The U.S.-led effort to find Iraqi weapons of mass destruction (WMD) has so far found no evidence that Iraq possessed chemical or biological weapons or that it was...

Army Report Details Patriot Record in Iraq War

Wade Boese

A new Army report reaffirms earlier Pentagon claims that the Patriot missile defense system destroyed all Iraqi missiles that it engaged during the invasion of Iraq, but does not fully account for why the system failed to target several other Iraqi missiles fired at U.S. forces and Kuwait. The report also describes several operational challenges to the system’s performance that emerged in the buildup to and unfolding of the conflict.

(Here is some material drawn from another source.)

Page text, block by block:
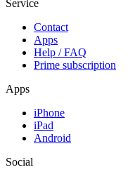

The 32nd Army Air and Missile Defense Command, which is charged with protecting U.S. ground forces from air and missile attacks, recently released its account of “Operation Iraqi Freedom.” As part of that history, the command reports that the Patriot missile defense system, which is designed to destroy short- and medium-range ballistic missiles, scored a perfect nine for nine in intercepting Iraqi missiles. Colonel Charles Anderson, chief of staff of the command, wrote, “The critics concerns over Patriot lethality should be forever silenced.”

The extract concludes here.